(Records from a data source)
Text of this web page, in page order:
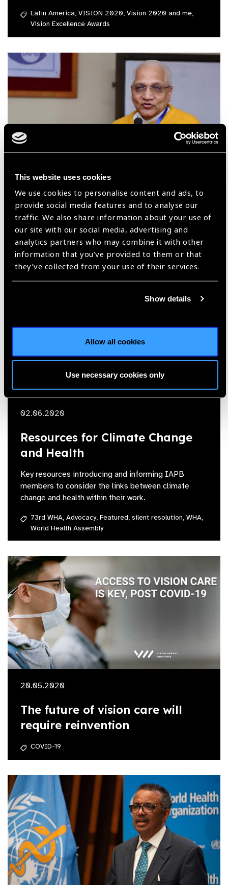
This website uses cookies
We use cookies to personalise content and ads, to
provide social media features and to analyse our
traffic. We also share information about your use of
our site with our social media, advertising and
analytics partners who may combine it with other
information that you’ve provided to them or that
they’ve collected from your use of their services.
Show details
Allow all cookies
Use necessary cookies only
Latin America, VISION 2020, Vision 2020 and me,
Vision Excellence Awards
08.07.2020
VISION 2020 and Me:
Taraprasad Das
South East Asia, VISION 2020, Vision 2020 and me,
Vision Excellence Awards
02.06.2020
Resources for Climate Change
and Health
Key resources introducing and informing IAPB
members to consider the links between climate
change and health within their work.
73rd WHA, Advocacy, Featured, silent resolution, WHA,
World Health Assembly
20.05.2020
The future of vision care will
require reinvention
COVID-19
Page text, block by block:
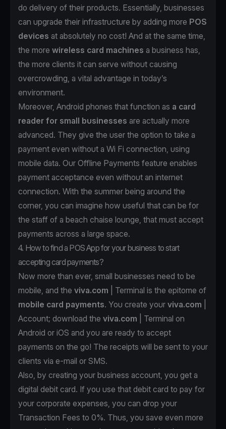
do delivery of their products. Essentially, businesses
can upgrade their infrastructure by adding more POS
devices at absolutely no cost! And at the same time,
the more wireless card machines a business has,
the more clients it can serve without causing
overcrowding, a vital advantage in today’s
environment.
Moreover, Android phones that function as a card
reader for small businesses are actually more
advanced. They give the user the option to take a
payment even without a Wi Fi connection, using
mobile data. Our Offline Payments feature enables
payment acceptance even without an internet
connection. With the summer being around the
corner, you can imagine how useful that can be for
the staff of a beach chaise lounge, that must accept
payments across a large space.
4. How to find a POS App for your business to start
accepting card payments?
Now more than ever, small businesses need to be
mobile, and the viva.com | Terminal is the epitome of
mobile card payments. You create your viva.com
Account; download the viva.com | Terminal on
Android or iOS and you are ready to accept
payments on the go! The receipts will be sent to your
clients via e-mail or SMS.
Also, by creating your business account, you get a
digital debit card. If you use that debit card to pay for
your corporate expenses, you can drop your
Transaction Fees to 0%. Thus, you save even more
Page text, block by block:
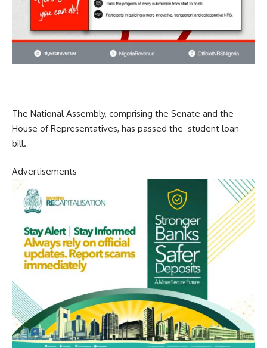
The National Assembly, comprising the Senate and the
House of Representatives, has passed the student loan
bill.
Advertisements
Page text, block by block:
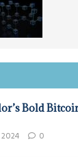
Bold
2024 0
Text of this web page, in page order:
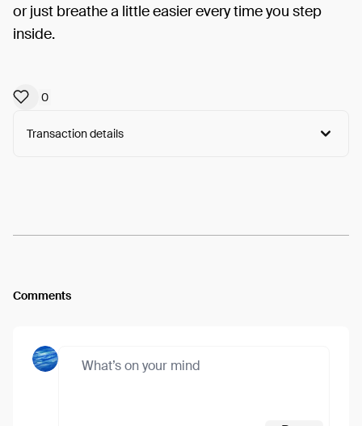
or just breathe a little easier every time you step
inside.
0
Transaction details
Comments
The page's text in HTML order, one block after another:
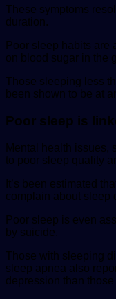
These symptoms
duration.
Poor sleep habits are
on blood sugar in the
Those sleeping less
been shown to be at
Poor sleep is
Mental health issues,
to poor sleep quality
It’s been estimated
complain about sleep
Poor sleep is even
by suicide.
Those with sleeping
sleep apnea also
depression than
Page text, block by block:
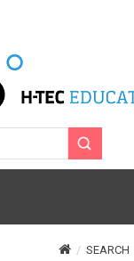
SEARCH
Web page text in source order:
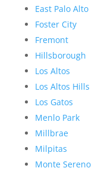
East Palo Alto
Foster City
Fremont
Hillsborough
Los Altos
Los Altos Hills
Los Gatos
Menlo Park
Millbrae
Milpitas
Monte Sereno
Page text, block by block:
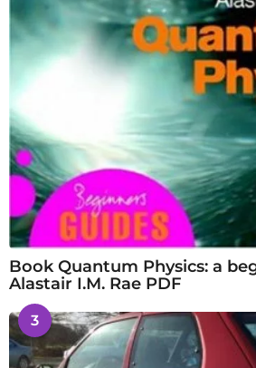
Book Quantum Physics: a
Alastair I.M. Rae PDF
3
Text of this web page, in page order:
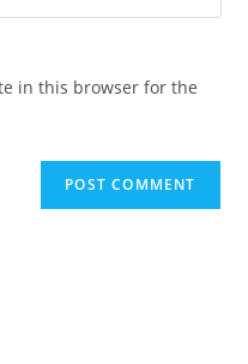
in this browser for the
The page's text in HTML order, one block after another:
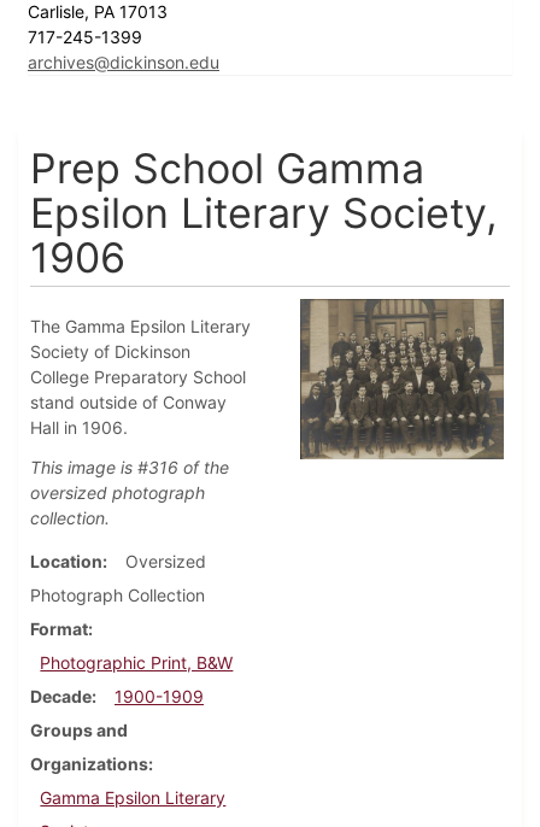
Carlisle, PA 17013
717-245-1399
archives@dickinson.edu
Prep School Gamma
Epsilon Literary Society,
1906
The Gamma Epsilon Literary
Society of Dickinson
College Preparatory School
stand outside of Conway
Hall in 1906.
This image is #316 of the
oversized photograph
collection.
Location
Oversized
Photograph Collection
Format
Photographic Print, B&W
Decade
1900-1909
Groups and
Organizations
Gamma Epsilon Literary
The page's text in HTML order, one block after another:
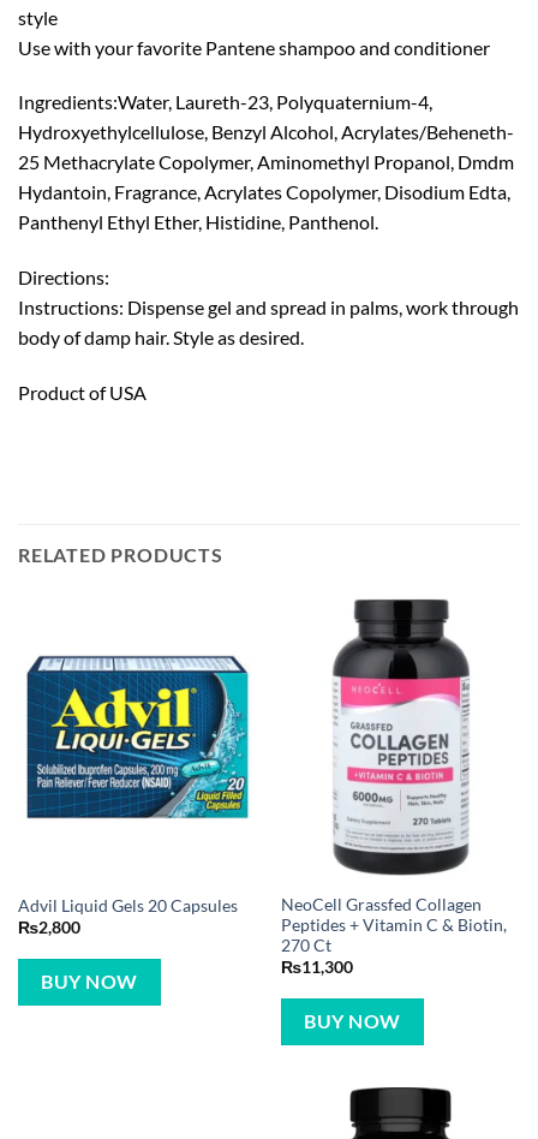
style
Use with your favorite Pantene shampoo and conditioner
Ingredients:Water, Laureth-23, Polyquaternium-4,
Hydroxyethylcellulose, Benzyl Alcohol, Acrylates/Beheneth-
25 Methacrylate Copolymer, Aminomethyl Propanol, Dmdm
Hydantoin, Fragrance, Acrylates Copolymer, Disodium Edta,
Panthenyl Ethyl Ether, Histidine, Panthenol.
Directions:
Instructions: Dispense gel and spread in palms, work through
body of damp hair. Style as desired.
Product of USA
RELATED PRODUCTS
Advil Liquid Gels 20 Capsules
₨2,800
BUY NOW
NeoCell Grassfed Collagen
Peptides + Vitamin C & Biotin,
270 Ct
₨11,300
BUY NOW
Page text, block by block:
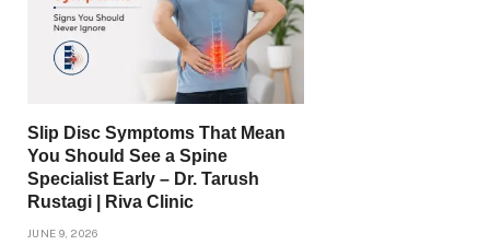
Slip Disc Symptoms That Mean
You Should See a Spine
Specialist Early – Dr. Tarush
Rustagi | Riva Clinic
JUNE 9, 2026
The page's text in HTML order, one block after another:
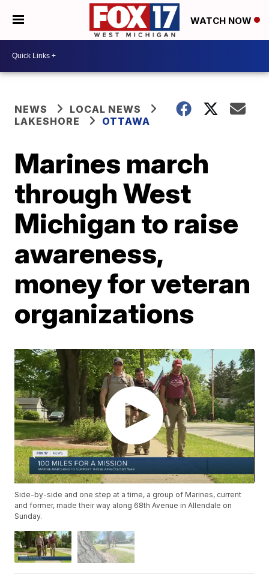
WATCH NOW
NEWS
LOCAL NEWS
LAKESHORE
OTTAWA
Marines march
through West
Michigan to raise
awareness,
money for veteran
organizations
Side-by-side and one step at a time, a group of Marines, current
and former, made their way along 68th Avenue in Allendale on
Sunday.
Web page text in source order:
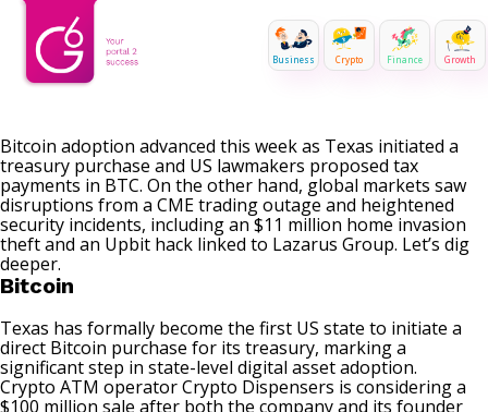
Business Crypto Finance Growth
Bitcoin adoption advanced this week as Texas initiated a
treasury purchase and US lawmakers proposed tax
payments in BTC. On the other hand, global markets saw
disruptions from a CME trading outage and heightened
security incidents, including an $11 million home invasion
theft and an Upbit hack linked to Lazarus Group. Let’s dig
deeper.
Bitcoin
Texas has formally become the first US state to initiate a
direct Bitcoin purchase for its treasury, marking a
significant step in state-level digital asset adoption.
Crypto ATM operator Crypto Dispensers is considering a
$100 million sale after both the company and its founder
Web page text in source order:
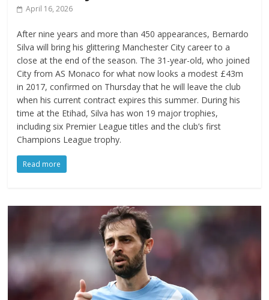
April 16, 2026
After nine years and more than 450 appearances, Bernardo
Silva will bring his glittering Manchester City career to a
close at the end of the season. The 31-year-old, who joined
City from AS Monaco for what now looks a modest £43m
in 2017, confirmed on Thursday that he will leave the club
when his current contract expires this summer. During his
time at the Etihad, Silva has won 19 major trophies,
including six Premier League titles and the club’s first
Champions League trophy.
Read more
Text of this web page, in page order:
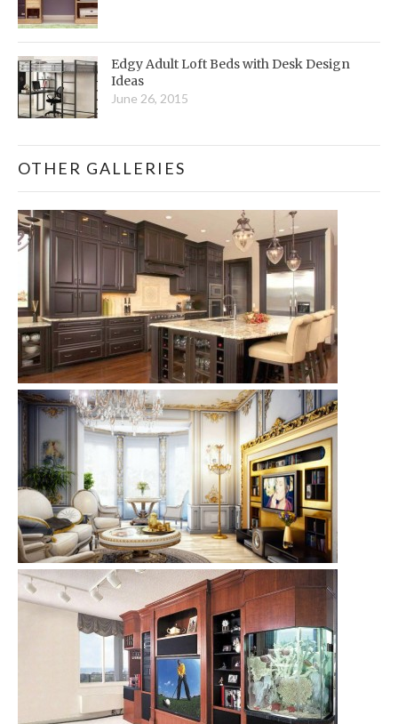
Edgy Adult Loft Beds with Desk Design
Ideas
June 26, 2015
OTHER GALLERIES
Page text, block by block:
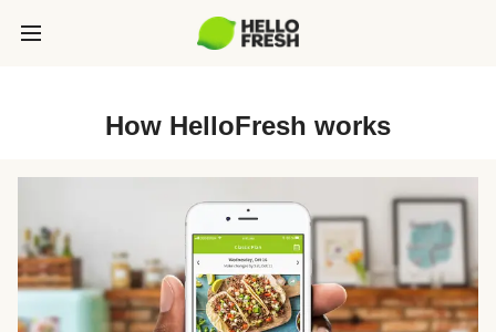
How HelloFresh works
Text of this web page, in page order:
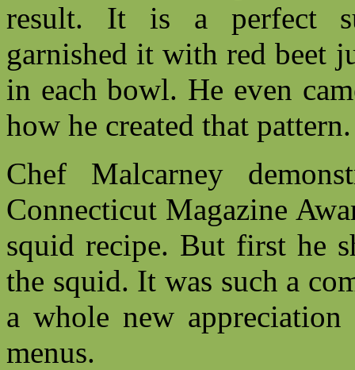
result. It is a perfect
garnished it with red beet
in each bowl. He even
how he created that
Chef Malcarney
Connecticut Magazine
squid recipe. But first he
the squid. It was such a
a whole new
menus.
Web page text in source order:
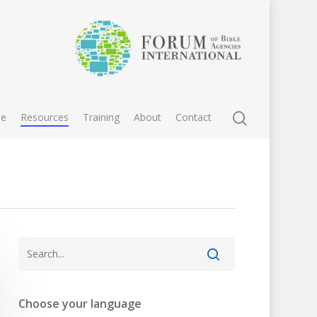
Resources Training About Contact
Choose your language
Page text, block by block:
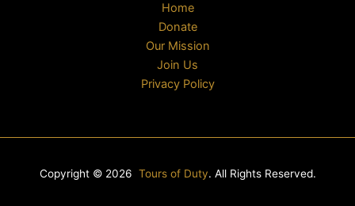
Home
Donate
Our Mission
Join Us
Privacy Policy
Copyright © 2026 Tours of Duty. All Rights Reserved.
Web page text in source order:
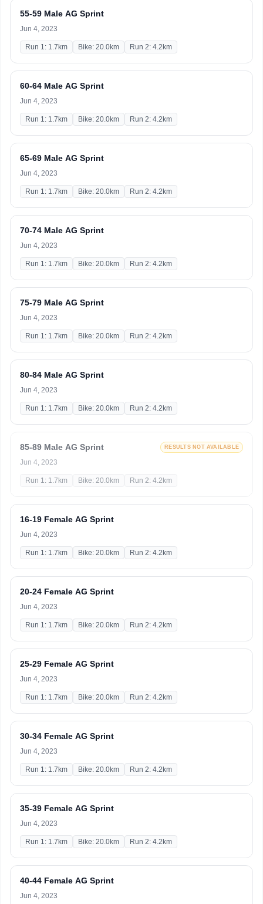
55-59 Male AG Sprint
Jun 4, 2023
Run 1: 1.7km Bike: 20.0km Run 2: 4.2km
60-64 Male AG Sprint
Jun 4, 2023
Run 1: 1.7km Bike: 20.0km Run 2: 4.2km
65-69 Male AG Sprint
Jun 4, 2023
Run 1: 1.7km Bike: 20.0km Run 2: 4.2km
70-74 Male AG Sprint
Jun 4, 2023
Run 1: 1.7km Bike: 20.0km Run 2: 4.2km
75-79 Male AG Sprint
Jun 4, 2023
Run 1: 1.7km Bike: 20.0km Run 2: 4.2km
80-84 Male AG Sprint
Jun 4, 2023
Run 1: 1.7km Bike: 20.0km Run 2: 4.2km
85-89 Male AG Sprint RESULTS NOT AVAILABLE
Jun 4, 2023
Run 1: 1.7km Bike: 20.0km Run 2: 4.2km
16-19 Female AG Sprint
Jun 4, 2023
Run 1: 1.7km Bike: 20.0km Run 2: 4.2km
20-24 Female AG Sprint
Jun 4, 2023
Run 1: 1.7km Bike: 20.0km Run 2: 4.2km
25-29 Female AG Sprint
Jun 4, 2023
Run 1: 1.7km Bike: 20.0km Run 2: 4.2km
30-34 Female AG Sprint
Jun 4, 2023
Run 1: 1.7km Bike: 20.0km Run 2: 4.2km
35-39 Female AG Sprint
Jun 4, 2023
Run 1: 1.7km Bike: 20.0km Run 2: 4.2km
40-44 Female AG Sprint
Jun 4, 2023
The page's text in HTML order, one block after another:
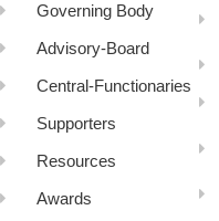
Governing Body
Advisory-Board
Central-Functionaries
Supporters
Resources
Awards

▸ Exercise directions
Pictures in the records above are to be left out of an otherwise exact copy.

▸ Task output
Text of this web page, in page order:
This website uses cookies
We use cookies to personalise content and ads, to
provide social media features and to analyse our
traffic. We also share information about your use of
our site with our social media, advertising and
analytics partners who may combine it with other
information that you’ve provided to them or that
they’ve collected from your use of their services.
Show details
Allow all cookies
Use necessary cookies only
Latin America, VISION 2020, Vision 2020 and me,
Vision Excellence Awards
08.07.2020
VISION 2020 and Me:
Taraprasad Das
South East Asia, VISION 2020, Vision 2020 and me,
Vision Excellence Awards
02.06.2020
Resources for Climate Change
and Health
Key resources introducing and informing IAPB
members to consider the links between climate
change and health within their work.
73rd WHA, Advocacy, Featured, silent resolution, WHA,
World Health Assembly
20.05.2020
The future of vision care will
require reinvention
COVID-19
Page text, block by block:
do delivery of their products. Essentially, businesses
can upgrade their infrastructure by adding more POS
devices at absolutely no cost! And at the same time,
the more wireless card machines a business has,
the more clients it can serve without causing
overcrowding, a vital advantage in today’s
environment.
Moreover, Android phones that function as a card
reader for small businesses are actually more
advanced. They give the user the option to take a
payment even without a Wi Fi connection, using
mobile data. Our Offline Payments feature enables
payment acceptance even without an internet
connection. With the summer being around the
corner, you can imagine how useful that can be for
the staff of a beach chaise lounge, that must accept
payments across a large space.
4. How to find a POS App for your business to start
accepting card payments?
Now more than ever, small businesses need to be
mobile, and the viva.com | Terminal is the epitome of
mobile card payments. You create your viva.com
Account; download the viva.com | Terminal on
Android or iOS and you are ready to accept
payments on the go! The receipts will be sent to your
clients via e-mail or SMS.
Also, by creating your business account, you get a
digital debit card. If you use that debit card to pay for
your corporate expenses, you can drop your
Transaction Fees to 0%. Thus, you save even more
Page text, block by block:
The National Assembly, comprising the Senate and the
House of Representatives, has passed the student loan
bill.
Advertisements
Page text, block by block:
Bold
2024 0
Text of this web page, in page order:
or just breathe a little easier every time you step
inside.
0
Transaction details
Comments
The page's text in HTML order, one block after another:
These symptoms
duration.
Poor sleep habits are
on blood sugar in the
Those sleeping less
been shown to be at
Poor sleep is
Mental health issues,
to poor sleep quality
It’s been estimated
complain about sleep
Poor sleep is even
by suicide.
Those with sleeping
sleep apnea also
depression than
Page text, block by block:
SEARCH
Web page text in source order:
East Palo Alto
Foster City
Fremont
Hillsborough
Los Altos
Los Altos Hills
Los Gatos
Menlo Park
Millbrae
Milpitas
Monte Sereno
Page text, block by block:
Book Quantum Physics: a
Alastair I.M. Rae PDF
3
Text of this web page, in page order:
in this browser for the
The page's text in HTML order, one block after another:
Carlisle, PA 17013
717-245-1399
archives@dickinson.edu
Prep School Gamma
Epsilon Literary Society,
1906
The Gamma Epsilon Literary
Society of Dickinson
College Preparatory School
stand outside of Conway
Hall in 1906.
This image is #316 of the
oversized photograph
collection.
Location
Oversized
Photograph Collection
Format
Photographic Print, B&W
Decade
1900-1909
Groups and
Organizations
Gamma Epsilon Literary
The page's text in HTML order, one block after another:
style
Use with your favorite Pantene shampoo and conditioner
Ingredients:Water, Laureth-23, Polyquaternium-4,
Hydroxyethylcellulose, Benzyl Alcohol, Acrylates/Beheneth-
25 Methacrylate Copolymer, Aminomethyl Propanol, Dmdm
Hydantoin, Fragrance, Acrylates Copolymer, Disodium Edta,
Panthenyl Ethyl Ether, Histidine, Panthenol.
Directions:
Instructions: Dispense gel and spread in palms, work through
body of damp hair. Style as desired.
Product of USA
RELATED PRODUCTS
Advil Liquid Gels 20 Capsules
₨2,800
BUY NOW
NeoCell Grassfed Collagen
Peptides + Vitamin C & Biotin,
270 Ct
₨11,300
BUY NOW
Page text, block by block:
Slip Disc Symptoms That Mean
You Should See a Spine
Specialist Early – Dr. Tarush
Rustagi | Riva Clinic
JUNE 9, 2026
The page's text in HTML order, one block after another:
WATCH NOW
NEWS
LOCAL NEWS
LAKESHORE
OTTAWA
Marines march
through West
Michigan to raise
awareness,
money for veteran
organizations
Side-by-side and one step at a time, a group of Marines, current
and former, made their way along 68th Avenue in Allendale on
Sunday.
Web page text in source order:
Business Crypto Finance Growth
Bitcoin adoption advanced this week as Texas initiated a
treasury purchase and US lawmakers proposed tax
payments in BTC. On the other hand, global markets saw
disruptions from a CME trading outage and heightened
security incidents, including an $11 million home invasion
theft and an Upbit hack linked to Lazarus Group. Let’s dig
deeper.
Bitcoin
Texas has formally become the first US state to initiate a
direct Bitcoin purchase for its treasury, marking a
significant step in state-level digital asset adoption.
Crypto ATM operator Crypto Dispensers is considering a
$100 million sale after both the company and its founder
Web page text in source order:
April 16, 2026
After nine years and more than 450 appearances, Bernardo
Silva will bring his glittering Manchester City career to a
close at the end of the season. The 31-year-old, who joined
City from AS Monaco for what now looks a modest £43m
in 2017, confirmed on Thursday that he will leave the club
when his current contract expires this summer. During his
time at the Etihad, Silva has won 19 major trophies,
including six Premier League titles and the club’s first
Champions League trophy.
Read more
Text of this web page, in page order:
Edgy Adult Loft Beds with Desk Design
Ideas
June 26, 2015
OTHER GALLERIES
Page text, block by block:
How HelloFresh works
Text of this web page, in page order:
result. It is a perfect
garnished it with red beet
in each bowl. He even
how he created that
Chef Malcarney
Connecticut Magazine
squid recipe. But first he
the squid. It was such a
a whole new
menus.
Web page text in source order:
Resources Training About Contact
Choose your language
Page text, block by block:
Home
Donate
Our Mission
Join Us
Privacy Policy
Copyright © 2026 Tours of Duty. All Rights Reserved.
Web page text in source order:
55-59 Male AG Sprint
Jun 4, 2023
Run 1: 1.7km Bike: 20.0km Run 2: 4.2km
60-64 Male AG Sprint
Jun 4, 2023
Run 1: 1.7km Bike: 20.0km Run 2: 4.2km
65-69 Male AG Sprint
Jun 4, 2023
Run 1: 1.7km Bike: 20.0km Run 2: 4.2km
70-74 Male AG Sprint
Jun 4, 2023
Run 1: 1.7km Bike: 20.0km Run 2: 4.2km
75-79 Male AG Sprint
Jun 4, 2023
Run 1: 1.7km Bike: 20.0km Run 2: 4.2km
80-84 Male AG Sprint
Jun 4, 2023
Run 1: 1.7km Bike: 20.0km Run 2: 4.2km
85-89 Male AG Sprint RESULTS NOT AVAILABLE
Jun 4, 2023
Run 1: 1.7km Bike: 20.0km Run 2: 4.2km
16-19 Female AG Sprint
Jun 4, 2023
Run 1: 1.7km Bike: 20.0km Run 2: 4.2km
20-24 Female AG Sprint
Jun 4, 2023
Run 1: 1.7km Bike: 20.0km Run 2: 4.2km
25-29 Female AG Sprint
Jun 4, 2023
Run 1: 1.7km Bike: 20.0km Run 2: 4.2km
30-34 Female AG Sprint
Jun 4, 2023
Run 1: 1.7km Bike: 20.0km Run 2: 4.2km
35-39 Female AG Sprint
Jun 4, 2023
Run 1: 1.7km Bike: 20.0km Run 2: 4.2km
40-44 Female AG Sprint
Jun 4, 2023
The page's text in HTML order, one block after another:
Governing Body
Advisory-Board
Central-Functionaries
Supporters
Resources
Awards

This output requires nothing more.